Introduction into mouse periodontitis. (A) The sequence of events leading to periodontitis. 1. Bacterial pressure (green; red inactivated) colonizing the tooth area (plaque) and present in the space between the tooth surface and the epithelium (sulcus), causes the JEP to thicken and retract. 2. First line of defense such as polymorphonuclear neutrophils (PMNs) are attracted to the infection, extravasate out of blood vessels (bv) into the tissue, and kill bacteria and remove bacterial products. 3. Langerhans cells, special dendritic cells within epithelium (ep), recognize bacterial products, migrate away and elicit a Th1 response that is present during early inflammation, coincidental with inflammatory mediators such as IL1, TNF-α, and IL-6. 4. Gradually, in a sustained inflammation, this shifts toward a Th2 phenotype with more anti-inflammatory mediators.

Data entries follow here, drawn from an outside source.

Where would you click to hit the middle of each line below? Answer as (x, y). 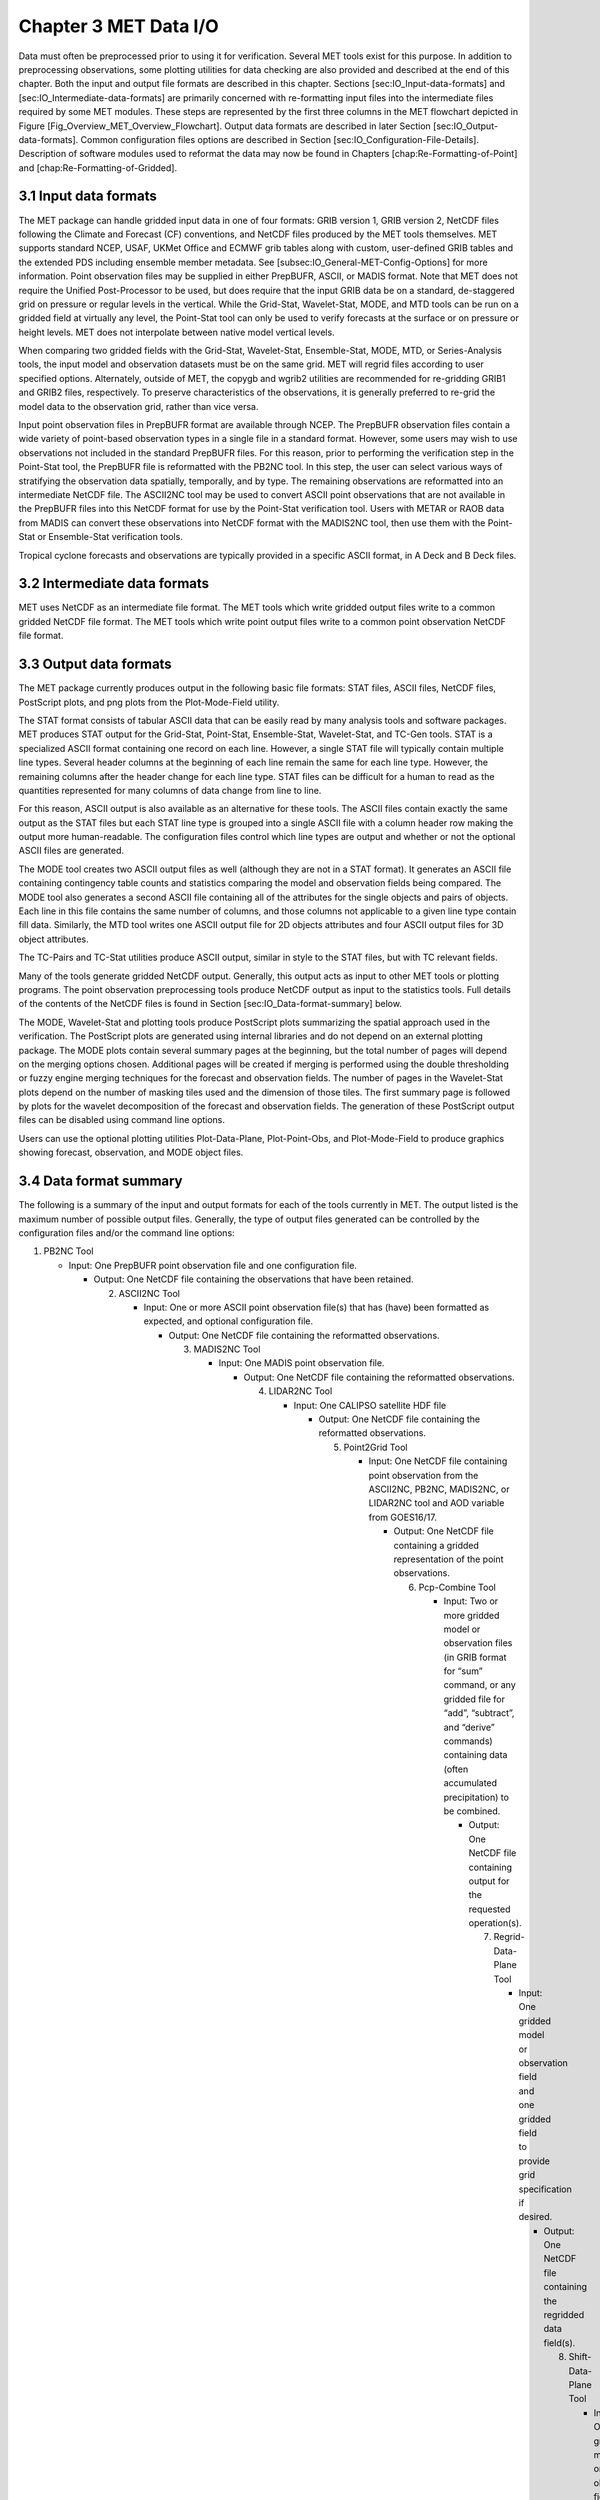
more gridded (471, 1615)
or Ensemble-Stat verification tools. (110, 537)
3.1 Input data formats (87, 196)
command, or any (479, 1685)
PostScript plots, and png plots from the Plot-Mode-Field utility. (149, 702)
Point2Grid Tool (375, 1447)
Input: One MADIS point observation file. (301, 1363)
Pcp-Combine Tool (457, 1587)

Experimental evidence for this sequence was demonstrated by Araujo-Pires et al. (8), Arizon et al. (17), and Bittner-Eddy et al. (18). 5. Finally, and archetypal for periodontitis, precursor cells of osteoclasts (OCp) migrate to the alveolar bone (AB) and differentiate into bone degrading multinucleated osteoclasts (OC). pdl, periodontal ligament; JEP, junctional epithelium; Ep, epithelium; bv, blood vessel. (B) Schematic drawing of mouse periodontitis with emphasis on the hard tissues. Redrawn from a microCT image taken from the study by Koide et al. (60). Shown are the full first and part of the second of the three mouse molars of a mandible. The distance between the cementum-enamel-junction and the AB crest (δCEJ-AC) is an objective criterion for establishing periodontitis. This distance increases in periodontitis due to the degradation of AB by OC. The imaginary epithelial border—not visible with microCT is indicated with a black line.

Figure 2

Periodontitis caused by malfunctioning diapedesis. Knockout of leukocyte adhesion molecules such as ICAM-1, LFA-1, and P-selectin and mice with defective TNF-α receptor p55 tumor necrosis factor-α receptor (p55TNF-R1), IL-17RA, or CXCR2 mediated attraction of polymorphonuclear neutrophils (PMNs) causes a diminished penetration of PMNs in the infected periodontium, resulting in hampered clearance of periopathogens (green dots). This may lead to an accumulation of Th1/Th17 cells, both in humans and mice. IL-17 and IL-23 activate alveolar bone loss by increasing pro-osteoclastogenesis cytokines IL-1β and RANKL. This sequence of events can be blocked by anti-IL-17 (26).

Figure 3

Periodontitis caused by defective killing of bacteria. Knockout of pattern recognition receptors such as Toll-like receptors, knockout of lysosomal membrane protein LAMP-2, antimicrobial protein lactoferrin, or plasminogen causes defective clearance of bacteria, leading to activation of the Th1 signaling pathway, and initiating chronic inflammation Alternatively, knockout of genes important for the induction of the Th2 reaction and influx of T regulatory cells such as IL-4, CCL2, and CCR4 that modulate the infection, also lead to enhanced inflammation and an endured Th1 presence, such as shown by Araujo-Pires et al. (8). It can be envisaged that bacterial products accumulate due to ineffective clearance.